The rise of the now common practices of virtualization and cloud computing stemmed from setbacks that were encountered in traditional IT environments. In the not so distant past, hardware and software were tightly coupled, where large hardware machines housed sensitive and complex hardware and software configurations. Consequently, enterprises utilized their hardware sparingly, leaving machines untouched for years in fear of devastating their hosted applications. I was once responsible for a certain product that required cross-platform compilation. This meant that the product had to be compiled against multiple platforms, such as HP Unix, Sun Solaris, and Windows IDX, to name a few. There was a need to cross compile on every single platform, every quarter, without any option to touch the environment in between the system upgrades. Moreover, finding an available server to perform tests on was quite a challenge. Be that as it may, purchasing enough of these massive servers would increase any capital expenditure budget for at least a few years. At that time, there was no solution to this problem. That is, until virtualization and the cloud came along.
Virtualization: A Great Step Forward?
Posing a viable solution to the traditional hardware environment dilemma, virtual machines brought about the ability to decouple hardware from software for the first time. Suddenly, users were free from the chains that bound them to particular pieces of hardware, and were able to reuse servers and compute capacity for various purposes. Virtualization and software tests go hand in hand. For example, seeing that QA requires the majority of the machines in a development environment, virtualization helped simplify the replication process, releasing hardware procurement bottlenecks. This resulted in user flexibility and a high level of efficiency.

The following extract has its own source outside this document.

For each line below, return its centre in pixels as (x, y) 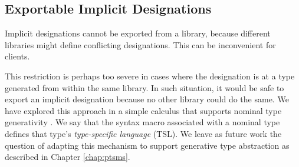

However, with machines left running unattended without further followup, a new problem arose – the virtual machine sprawl. This new phenomenon turned out to be even more severe than the initial traditional dilemma. Submitting instances on virtual machines was such a simple task, that often times they were forgotten, keeping resource utilization at the low average of 15%, similar to that of the traditional world.
The Cloud Sprawl!
So, how could this issue be dealt with? The mass perception was that if non-IT employees would start dealing with virtual machines, themselves, it would be far more simple to control and generate better machine usage and utilization. While the cloud was intended to solve this problem, instead, many enterprises and organizations today mostly benefit from its seemingly limitless flexibility that is derived from its self-service approach and endless capacity. The cloud provided tools that automatically launched, reconfigured, and moved instances from one point to another. However, due to the fact that so many things happened simultaneously behind the scenes, such as inadequate server sizing and placement, a new phenomenon emerged, called the cloud sprawl.
In addition to self-service features, the cloud and its API extended resources provision automation. However, due to the various types of automation that exist, let’s first clarify that we are talking about the type that deals with changes made within a workload, similar to autoscaling. In web-scale production environments, we see that autoscaling works well, but it does tend to cause cloud sprawl at times. Virtual machines are launched in large amounts, not due to workload divisions, but rather, because of spikes in demand, whereas others are left idle. Returning to the example above, in QA environments, different tests are performed that are in line with traditional Waterfall or modern Agile methodologies. There are sprints, or development cycles, where every cycle requires some sort of new test, be it functional or regression, where a lot of machines are started and far fewer are eventually shut down. As a result, cloud sprawl became even more severe, and the idea of reaching the perfect CPU hour or 100% CPU utilization per hour seemingly impossible.
In the end, the CPU utilization average rate needs to be assessed by how much it increased over time. Some even claim that 50% CPU utilization can be achieved with the cloud, however, generally, this does not seem to be the case (at least for now). Nonetheless, compute utilization in the cloud can most likely reach higher rates than traditional hardware. In an automated cloud environment, compute utilization and metering need to be addressed, tracked, monitored and enhanced, in order to avoid proliferation.
Monitor, Tag and Act
You cannot automate chaos. First of all, you need to define your convention, follow that convention, then when it is in place, you can define the rules. However, if you can’t understand the server’s purpose, the smart thing to do would be to kill it. On the other hand, an alternative step would involve distinguishing which instances are actually required and which can be safely killed.
Segmenting the environment is important and requires specific procedures, such as instance tagging. For example, every machine in Cloudyn’s environment has at least 2 tags. The first is “Stack” (which includes production, development, tests, and so on) and the second is “Purpose” (which defines how the machine is used, whether it is used for the database, back-end, or front-end, and so forth). It is important to segment your environment to know which areas are used for various tasks (i.e. production, development, or testing), allowing you to shut down the servers that are not in use.
Recently, I read an article on RavelloSystems’ blog that described how their “Cleaner” works. It runs every six hours and shuts down unused instances (ones that weren’t tagged to stay), which is definitely a smart and nice solution to keep cloud costs under control. As in the case of Ravello Systems’ “Cleaner”, you can kill the unused dev/test instances, however a better solution would be to continuously monitor and track utilization. Then, you would be able to act in line with the defined utilization threshold, such as getting rid of unused capacity and consolidate resources in order to reshape your average compute utilization.